Wow a lot of good stuff here. As in the R Hmisc package popower function I would compute the factor k such that the effective sample size for ordinal Y is the same as that of a continuous variable with kN observations. Then use a Richard Riley-type sample size calculation for continuous Y and apply the factor 1/k to it.


Thank you for your suggestion. I will try to work through the documentation of popower() to understand and implement the answer.

I also asked this same question on twitter and linked to the discussion on datamethods. I received some interesting answers that I am I still trying to wrap my head around. Ben Van Calster and Maarten van Smeden pointed to this interesting paper [2104.09282] Risk prediction models for discrete ordinal outcomes: calibration and the impact of the proportional odds assumption, which suggests that even when the proportional odds assumption holds, calibration may still be poor using a proportion odds model and recommend using a multinomial logistic model for this reason. This does not directly answer the question about how to calculate a minimal sample size requirement for proportional odds models but ties into their suggestion, which was to approach the problem as if it were a multinomial logistic model and reference Maarten van Smeden explains that, given a multinomial logistic model, the smallest outcome category generally dictates the minimum required sample size. This I find highly intuitive, as a multinomial logistic regression model does not ‘share’ information for the parameter coefficients between the different outcome categories. I still fail to understand why this should be the case for an ordinal proportional odds logistics model.
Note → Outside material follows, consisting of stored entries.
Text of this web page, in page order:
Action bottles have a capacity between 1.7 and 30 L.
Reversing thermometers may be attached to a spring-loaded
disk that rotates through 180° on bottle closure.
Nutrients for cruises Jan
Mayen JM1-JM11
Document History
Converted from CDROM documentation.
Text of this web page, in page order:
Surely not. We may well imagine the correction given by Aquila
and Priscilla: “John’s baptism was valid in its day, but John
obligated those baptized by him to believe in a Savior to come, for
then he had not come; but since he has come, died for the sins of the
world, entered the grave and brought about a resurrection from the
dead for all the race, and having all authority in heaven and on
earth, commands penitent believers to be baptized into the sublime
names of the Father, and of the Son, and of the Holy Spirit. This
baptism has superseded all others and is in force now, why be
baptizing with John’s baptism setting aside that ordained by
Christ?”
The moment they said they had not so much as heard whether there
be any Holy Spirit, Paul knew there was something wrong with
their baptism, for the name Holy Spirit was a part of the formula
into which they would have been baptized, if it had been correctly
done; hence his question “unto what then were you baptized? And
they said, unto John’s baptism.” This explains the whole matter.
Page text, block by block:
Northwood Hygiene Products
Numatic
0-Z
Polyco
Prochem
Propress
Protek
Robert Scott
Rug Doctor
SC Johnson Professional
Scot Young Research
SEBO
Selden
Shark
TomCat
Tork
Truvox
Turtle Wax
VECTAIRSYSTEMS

Given that my assumption that the parameters increase the log odds of the outcomes proportionally (i.e. the proportional odds assumption holds), my intuition is that I should be able to ‘borrow’ information from the more common outcome categories to help predict the risk of the rare outcome category. I do not doubt that my intuition is incorrect, but it would help me considerably if someone could attempt to explain why this intuition is wrong – where my thought process is deviates from what is actually happening.
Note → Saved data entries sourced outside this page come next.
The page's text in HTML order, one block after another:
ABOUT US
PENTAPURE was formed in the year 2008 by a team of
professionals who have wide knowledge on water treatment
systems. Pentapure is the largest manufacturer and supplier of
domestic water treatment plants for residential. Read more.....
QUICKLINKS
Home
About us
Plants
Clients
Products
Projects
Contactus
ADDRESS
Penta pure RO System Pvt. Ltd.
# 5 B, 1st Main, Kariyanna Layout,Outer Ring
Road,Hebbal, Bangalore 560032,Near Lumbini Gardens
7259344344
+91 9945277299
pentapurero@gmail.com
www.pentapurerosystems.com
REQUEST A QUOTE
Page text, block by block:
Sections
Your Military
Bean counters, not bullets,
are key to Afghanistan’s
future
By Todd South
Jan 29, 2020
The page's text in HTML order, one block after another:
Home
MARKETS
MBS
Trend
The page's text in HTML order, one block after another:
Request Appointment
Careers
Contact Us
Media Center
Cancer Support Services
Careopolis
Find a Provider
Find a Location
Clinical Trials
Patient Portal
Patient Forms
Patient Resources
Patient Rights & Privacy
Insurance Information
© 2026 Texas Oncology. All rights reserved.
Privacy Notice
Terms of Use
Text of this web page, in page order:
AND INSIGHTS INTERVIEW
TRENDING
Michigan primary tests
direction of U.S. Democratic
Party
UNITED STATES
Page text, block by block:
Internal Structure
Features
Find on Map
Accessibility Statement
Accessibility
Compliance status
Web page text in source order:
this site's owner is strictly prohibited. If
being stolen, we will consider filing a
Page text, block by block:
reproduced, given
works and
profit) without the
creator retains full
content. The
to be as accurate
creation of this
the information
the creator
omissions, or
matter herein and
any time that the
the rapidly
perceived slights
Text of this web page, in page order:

Thinking about a multinomial model doesn’t help us in thinking about an ordinal model in this context.

1 Like

Would you agree with my intuition that the minimal required sample size that would be calculated by following the steps outlined in the linked BMJ article assuming that the proportional odds model is in fact a dichotomous logistic model of no event vs. any of the ordinal events, would yield a minimum sample size that is equal to or larger than the true minimal required sample size of the proportional odds model? This is assuming that the minimal required sample sizes in steps 1 and 2 do not dominate.
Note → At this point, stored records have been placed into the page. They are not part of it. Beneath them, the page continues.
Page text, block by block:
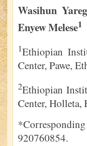
Wasihun
Enyew Melese1
1Ethiopian
Center, Pawe,
2Ethiopian
Center, Holleta,
920760854.
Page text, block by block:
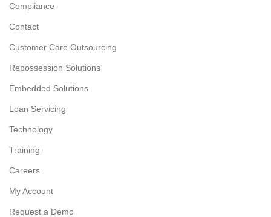
Compliance
Contact
Customer Care Outsourcing
Repossession Solutions
Embedded Solutions
Loan Servicing
Technology
Training
Careers
My Account
Request a Demo
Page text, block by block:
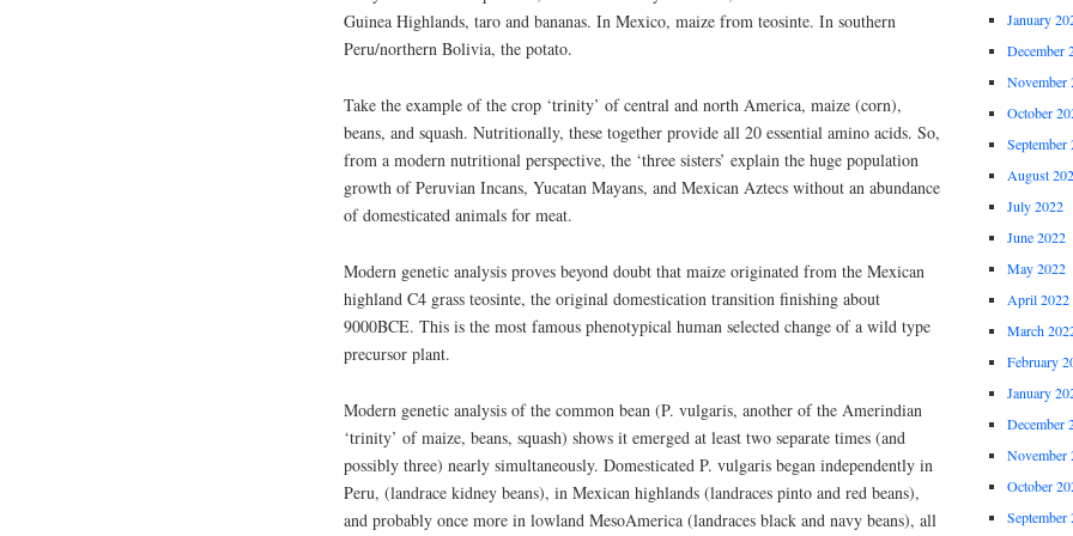
Guinea Highlands, taro and bananas. In Mexico, maize from teosinte. In southern
Peru/northern Bolivia, the potato.
Take the example of the crop ‘trinity’ of central and north America, maize (corn),
beans, and squash. Nutritionally, these together provide all 20 essential amino acids. So,
from a modern nutritional perspective, the ‘three sisters’ explain the huge population
growth of Peruvian Incans, Yucatan Mayans, and Mexican Aztecs without an abundance
of domesticated animals for meat.
Modern genetic analysis proves beyond doubt that maize originated from the Mexican
highland C4 grass teosinte, the original domestication transition finishing about
9000BCE. This is the most famous phenotypical human selected change of a wild type
precursor plant.
Modern genetic analysis of the common bean (P. vulgaris, another of the Amerindian
‘trinity’ of maize, beans, squash) shows it emerged at least two separate times (and
possibly three) nearly simultaneously. Domesticated P. vulgaris began independently in
Peru, (landrace kidney beans), in Mexican highlands (landraces pinto and red beans),
and probably once more in lowland MesoAmerica (landraces black and navy beans), all
January
December
November
October
September
August
July 2022
June 2022
May 2022
April 2022
March
February
January
December
November
October
September
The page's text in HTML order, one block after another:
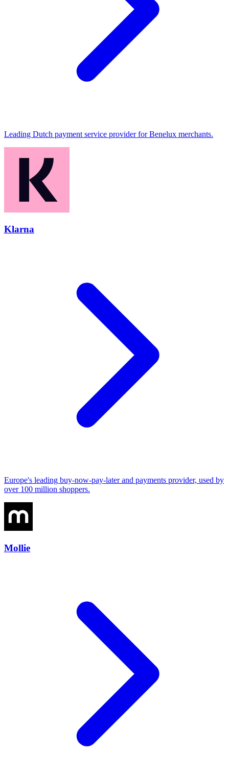
Leading Dutch payment service provider for Benelux merchants.
Klarna
Europe's leading buy-now-pay-later and payments provider, used by
over 100 million shoppers.
Mollie
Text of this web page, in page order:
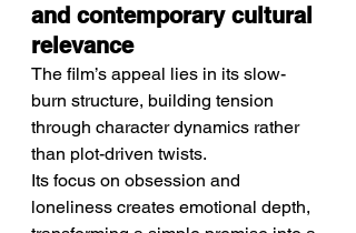
and contemporary cultural
relevance
The film’s appeal lies in its slow-
burn structure, building tension
through character dynamics rather
than plot-driven twists.
Its focus on obsession and
loneliness creates emotional depth,
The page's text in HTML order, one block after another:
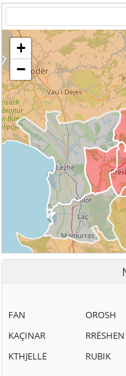
FAN
KAÇINAR
KTHJELLË
OROSH
RRËSHEN
RUBIK
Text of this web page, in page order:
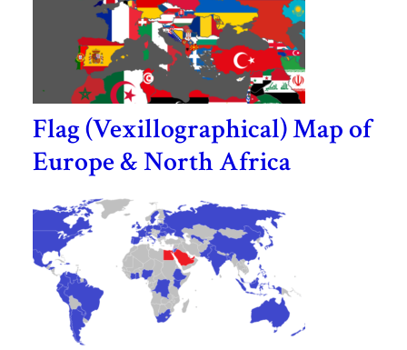
Flag (Vexillographical) Map of
Europe & North Africa
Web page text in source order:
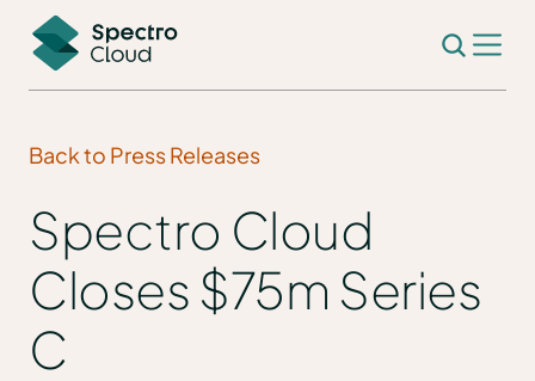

I am still working through your suggestion of popower and trying to understand how to implement your solution.

No, translating it to a binary outcome is too conservative. That would only work if the 3rd most frequent category is not frequent and there were not many categories in total.

1 Like

To clarify, when you say that translating to a binary outcome (no event vs any event) is too conservative, do you mean that the resulting minimum required sample size from that calculation would be too small or too large?

1 Like

The minimum sample size would be too large.